Population (30 June 2025)
- • Total: 13,553
- • Density: 28.992/km^{2} (75.088/sq mi)
- Time zone: UTC+1 (CET)
- • Summer (DST): UTC+2 (CEST)
- ISO 3166 code: SE
- Province: Bohuslän
- Municipal code: 1486
- Website: www.stromstad.se

= Strömstad Municipality =

Municipality in western Sweden

Strömstad Municipality (Strömstads kommun) is a municipality in Västra Götaland County in western Sweden. Its seat is located in the city of Strömstad.

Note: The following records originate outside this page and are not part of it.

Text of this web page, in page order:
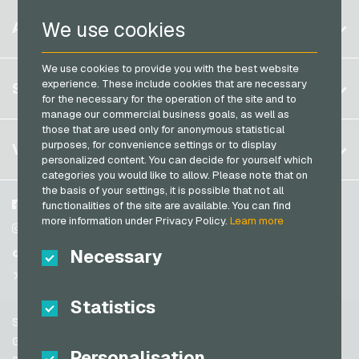
We use cookies
We use cookies to provide you with the best website
experience. These include cookies that are necessary
for the necessary for the operation of the site and to
manage our commercial business goals, as well as
those that are used only for anonymous statistical
purposes, for convenience settings or to display
personalized content. You can decide for yourself which
categories you would like to allow. Please note that on
the basis of your settings, it is possible that not all
functionalities of the site are available. You can find
more information under Privacy Policy.Learn more
Necessary
Statistics
Netflix Giftcards
OTTO Giftcards
PeterPane Giftcards
Rewe Giftcards
Rituals Giftcards
roastmarket Giftcards
Rossmann Giftcards
RTL+ Giftcards
Saturn Giftcards
Shell Giftcards
Spotify Premium Giftcards
PCS Payment Cards
Transcash Payment Cards
Belgium
Germany (DE)
Germany (EN)
France
Italy
Netherlands
Austria
Portugal
Switzerland (DE)
Switzerland (IT)
ACCOUNT
Register
Log in
My cart
SERVICE
FAQ
Payment methods
General terms and conditions &Withdrawal
Privacy policy
VGO-SHOP
About us
Partner
Facebook
Instagram
TikTok
Support
General terms and conditions

The municipality got its present boundaries in 1967, when the City of Strömstad was merged with the two adjacent rural municipalities Tjärnö and Vette. Vette had been created in 1952 out of four older entities.

==Geography==
Strömstad Municipality is located on the Norwegian border and is known to attract large numbers of shoppers from Norway due to the marked price gap, notably in the tax-burdened alcohol and tobacco, but also groceries such as meat and sugar. There are also many deals on automotive services.

===Localities===
- Kebal
- Stare
- Skee
- Strömstad (seat)

== Demographics ==
This is a demographic table based on Strömstad Municipality's electoral districts in the 2022 Swedish general election sourced from SVT's election platform, in turn taken from SCB official statistics.

In total there were 13,248 residents, including 9,106 Swedish citizens of voting age. 41.4% voted for the left coalition and 57.5% for the right coalition. Indicators are in percentage points except population totals and income.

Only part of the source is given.